§ PROBLEM DESCRIPTION
Taking the data below, please print only the lines from the line holding "pixels as [x1, y1, x2, y2]" to the line holding "hasn't been tested", inclusive, with pictures omitted.

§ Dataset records
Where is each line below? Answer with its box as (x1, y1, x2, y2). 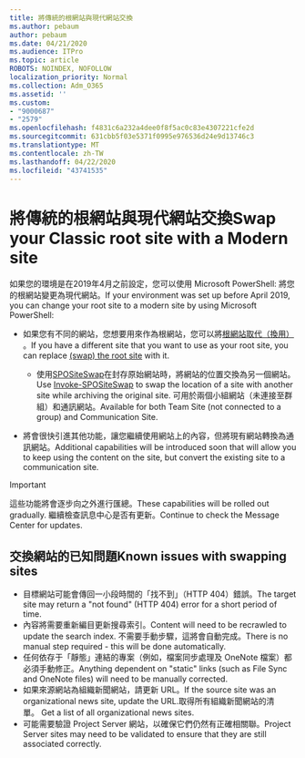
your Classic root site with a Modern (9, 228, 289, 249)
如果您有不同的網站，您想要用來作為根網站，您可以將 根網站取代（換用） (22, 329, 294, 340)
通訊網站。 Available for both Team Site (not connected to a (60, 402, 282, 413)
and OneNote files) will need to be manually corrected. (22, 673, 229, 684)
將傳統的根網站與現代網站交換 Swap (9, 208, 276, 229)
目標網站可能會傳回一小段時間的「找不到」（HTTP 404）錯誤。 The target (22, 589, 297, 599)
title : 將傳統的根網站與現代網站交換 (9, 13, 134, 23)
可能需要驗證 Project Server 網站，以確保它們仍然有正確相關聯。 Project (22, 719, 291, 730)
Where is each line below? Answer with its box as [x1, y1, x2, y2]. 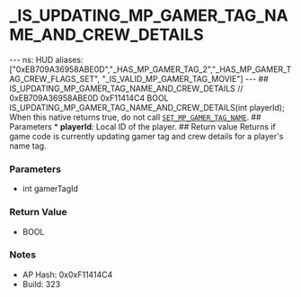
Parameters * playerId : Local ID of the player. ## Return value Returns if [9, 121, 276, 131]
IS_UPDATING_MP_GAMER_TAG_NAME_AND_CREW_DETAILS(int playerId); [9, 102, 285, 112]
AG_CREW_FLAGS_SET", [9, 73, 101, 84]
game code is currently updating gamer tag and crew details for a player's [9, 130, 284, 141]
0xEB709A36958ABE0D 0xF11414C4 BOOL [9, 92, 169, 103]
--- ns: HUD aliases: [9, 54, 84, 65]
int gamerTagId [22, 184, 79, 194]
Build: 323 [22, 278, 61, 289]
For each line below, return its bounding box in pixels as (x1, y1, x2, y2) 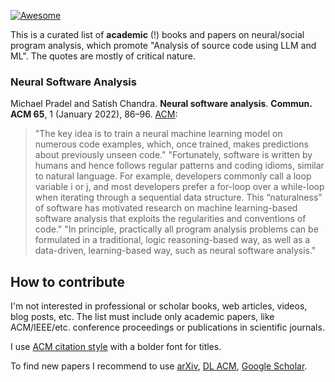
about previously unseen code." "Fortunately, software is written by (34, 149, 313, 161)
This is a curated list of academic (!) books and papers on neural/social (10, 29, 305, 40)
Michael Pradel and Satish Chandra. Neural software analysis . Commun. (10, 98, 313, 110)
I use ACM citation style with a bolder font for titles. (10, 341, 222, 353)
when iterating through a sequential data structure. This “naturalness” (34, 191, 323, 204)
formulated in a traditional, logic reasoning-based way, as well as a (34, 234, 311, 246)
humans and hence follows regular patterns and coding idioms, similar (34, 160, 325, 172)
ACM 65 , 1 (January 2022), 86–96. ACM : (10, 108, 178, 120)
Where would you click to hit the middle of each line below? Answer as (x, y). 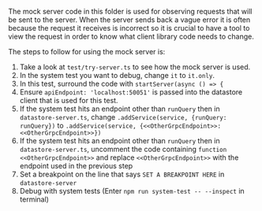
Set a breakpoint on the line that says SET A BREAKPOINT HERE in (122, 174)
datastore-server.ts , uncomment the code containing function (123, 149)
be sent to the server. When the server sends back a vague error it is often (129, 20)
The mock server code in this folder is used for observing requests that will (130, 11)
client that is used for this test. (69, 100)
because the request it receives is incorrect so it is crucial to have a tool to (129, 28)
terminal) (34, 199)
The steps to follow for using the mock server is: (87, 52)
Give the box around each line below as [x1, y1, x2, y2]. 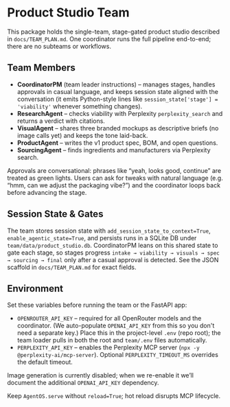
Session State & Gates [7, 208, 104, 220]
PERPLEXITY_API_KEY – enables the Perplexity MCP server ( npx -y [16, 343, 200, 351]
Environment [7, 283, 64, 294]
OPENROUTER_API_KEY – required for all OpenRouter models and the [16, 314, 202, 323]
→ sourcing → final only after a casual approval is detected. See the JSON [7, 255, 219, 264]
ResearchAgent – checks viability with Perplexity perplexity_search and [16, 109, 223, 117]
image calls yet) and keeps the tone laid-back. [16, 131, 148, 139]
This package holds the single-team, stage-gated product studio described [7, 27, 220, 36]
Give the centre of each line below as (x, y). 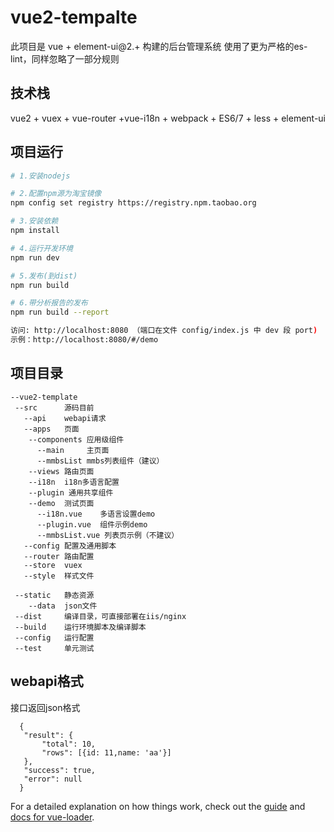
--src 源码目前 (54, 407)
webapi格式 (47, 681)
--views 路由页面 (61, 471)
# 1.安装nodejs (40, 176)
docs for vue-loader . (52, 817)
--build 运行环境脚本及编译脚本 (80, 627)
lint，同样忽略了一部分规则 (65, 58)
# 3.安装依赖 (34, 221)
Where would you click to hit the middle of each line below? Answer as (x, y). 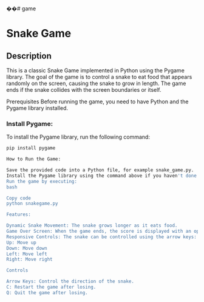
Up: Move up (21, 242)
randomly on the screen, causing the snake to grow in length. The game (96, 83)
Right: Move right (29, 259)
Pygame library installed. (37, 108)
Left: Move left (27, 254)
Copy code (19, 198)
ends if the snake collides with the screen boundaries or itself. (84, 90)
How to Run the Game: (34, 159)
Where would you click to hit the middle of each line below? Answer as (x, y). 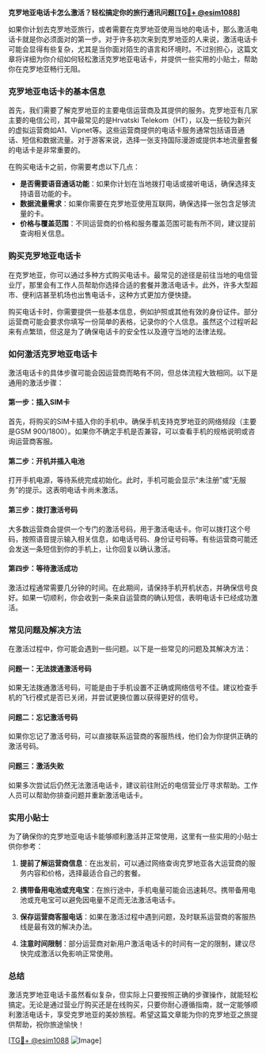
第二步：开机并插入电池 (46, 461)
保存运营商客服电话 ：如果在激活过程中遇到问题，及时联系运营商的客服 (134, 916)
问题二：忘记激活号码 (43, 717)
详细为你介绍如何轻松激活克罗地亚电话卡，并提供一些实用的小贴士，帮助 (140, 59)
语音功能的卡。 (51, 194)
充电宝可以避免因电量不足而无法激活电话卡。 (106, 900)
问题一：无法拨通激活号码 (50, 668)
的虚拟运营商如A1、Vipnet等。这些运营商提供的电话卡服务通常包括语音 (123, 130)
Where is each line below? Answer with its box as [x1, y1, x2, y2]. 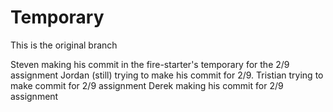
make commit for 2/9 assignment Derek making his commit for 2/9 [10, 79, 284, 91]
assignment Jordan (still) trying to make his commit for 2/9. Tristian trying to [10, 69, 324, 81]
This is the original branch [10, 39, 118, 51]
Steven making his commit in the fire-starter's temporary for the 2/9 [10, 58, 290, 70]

--

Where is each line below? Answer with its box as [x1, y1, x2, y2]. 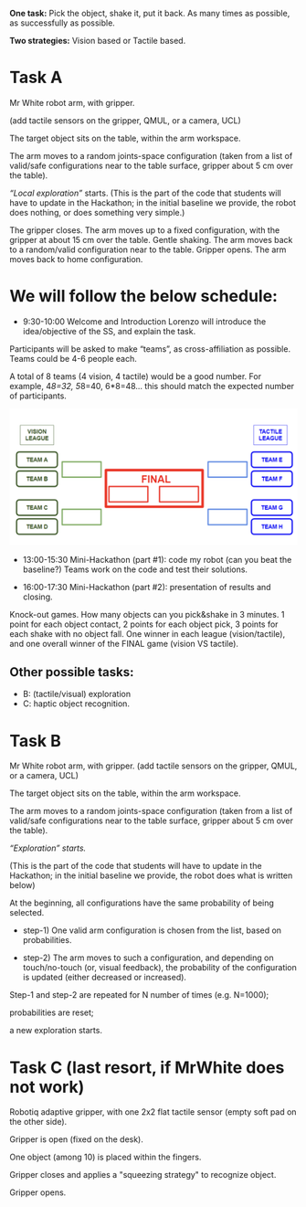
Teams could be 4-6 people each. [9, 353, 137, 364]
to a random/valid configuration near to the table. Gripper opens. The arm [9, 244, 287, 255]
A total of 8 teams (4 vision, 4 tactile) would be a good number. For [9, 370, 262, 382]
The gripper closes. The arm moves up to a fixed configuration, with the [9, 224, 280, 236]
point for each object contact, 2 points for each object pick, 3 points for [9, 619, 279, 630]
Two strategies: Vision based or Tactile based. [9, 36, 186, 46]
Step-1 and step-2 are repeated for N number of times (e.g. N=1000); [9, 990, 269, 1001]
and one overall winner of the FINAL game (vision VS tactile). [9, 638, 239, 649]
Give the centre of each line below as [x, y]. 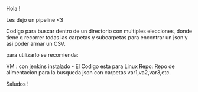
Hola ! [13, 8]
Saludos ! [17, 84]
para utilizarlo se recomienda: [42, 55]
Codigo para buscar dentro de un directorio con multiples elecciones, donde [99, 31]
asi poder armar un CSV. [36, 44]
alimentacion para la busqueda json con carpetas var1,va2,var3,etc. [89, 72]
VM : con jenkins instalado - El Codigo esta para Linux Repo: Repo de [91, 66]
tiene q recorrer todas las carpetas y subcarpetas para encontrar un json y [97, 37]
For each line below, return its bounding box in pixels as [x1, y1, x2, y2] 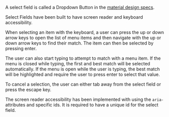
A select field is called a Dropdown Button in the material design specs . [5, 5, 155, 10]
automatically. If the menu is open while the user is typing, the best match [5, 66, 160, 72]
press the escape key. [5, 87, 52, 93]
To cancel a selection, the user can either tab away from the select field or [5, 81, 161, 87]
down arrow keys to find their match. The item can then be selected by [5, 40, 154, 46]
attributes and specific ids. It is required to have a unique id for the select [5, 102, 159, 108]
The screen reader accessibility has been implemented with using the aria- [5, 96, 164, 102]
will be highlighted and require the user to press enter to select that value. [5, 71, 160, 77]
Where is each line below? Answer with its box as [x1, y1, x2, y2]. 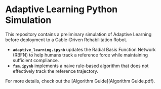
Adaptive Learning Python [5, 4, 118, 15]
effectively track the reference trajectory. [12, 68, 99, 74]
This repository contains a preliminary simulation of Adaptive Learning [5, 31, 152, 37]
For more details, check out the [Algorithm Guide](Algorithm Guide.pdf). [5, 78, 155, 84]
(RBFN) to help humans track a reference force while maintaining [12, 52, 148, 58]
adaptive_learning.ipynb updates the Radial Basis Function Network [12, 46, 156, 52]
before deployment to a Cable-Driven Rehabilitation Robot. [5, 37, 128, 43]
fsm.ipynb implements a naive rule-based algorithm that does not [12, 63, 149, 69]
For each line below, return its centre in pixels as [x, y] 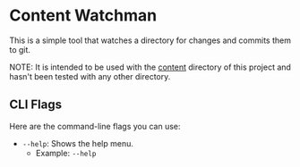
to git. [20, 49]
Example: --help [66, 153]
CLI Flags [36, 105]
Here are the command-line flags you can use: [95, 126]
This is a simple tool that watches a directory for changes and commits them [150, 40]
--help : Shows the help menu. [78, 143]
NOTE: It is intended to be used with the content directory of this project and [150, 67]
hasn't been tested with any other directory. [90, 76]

§ RESULT
For each line below, return its bounding box in pixels as [x1, y1, x2, y2] 
A select field is called a Dropdown Button in the material design specs . [5, 5, 155, 10]
automatically. If the menu is open while the user is typing, the best match [5, 66, 160, 72]
press the escape key. [5, 87, 52, 93]
To cancel a selection, the user can either tab away from the select field or [5, 81, 161, 87]
down arrow keys to find their match. The item can then be selected by [5, 40, 154, 46]
attributes and specific ids. It is required to have a unique id for the select [5, 102, 159, 108]
The screen reader accessibility has been implemented with using the aria- [5, 96, 164, 102]
will be highlighted and require the user to press enter to select that value. [5, 71, 160, 77]
Where is each line below? Answer with its box as [x1, y1, x2, y2]. 
Adaptive Learning Python [5, 4, 118, 15]
effectively track the reference trajectory. [12, 68, 99, 74]
This repository contains a preliminary simulation of Adaptive Learning [5, 31, 152, 37]
For more details, check out the [Algorithm Guide](Algorithm Guide.pdf). [5, 78, 155, 84]
(RBFN) to help humans track a reference force while maintaining [12, 52, 148, 58]
adaptive_learning.ipynb updates the Radial Basis Function Network [12, 46, 156, 52]
before deployment to a Cable-Driven Rehabilitation Robot. [5, 37, 128, 43]
fsm.ipynb implements a naive rule-based algorithm that does not [12, 63, 149, 69]
For each line below, return its centre in pixels as [x, y] 
to git. [20, 49]
Example: --help [66, 153]
CLI Flags [36, 105]
Here are the command-line flags you can use: [95, 126]
This is a simple tool that watches a directory for changes and commits them [150, 40]
--help : Shows the help menu. [78, 143]
NOTE: It is intended to be used with the content directory of this project and [150, 67]
hasn't been tested with any other directory. [90, 76]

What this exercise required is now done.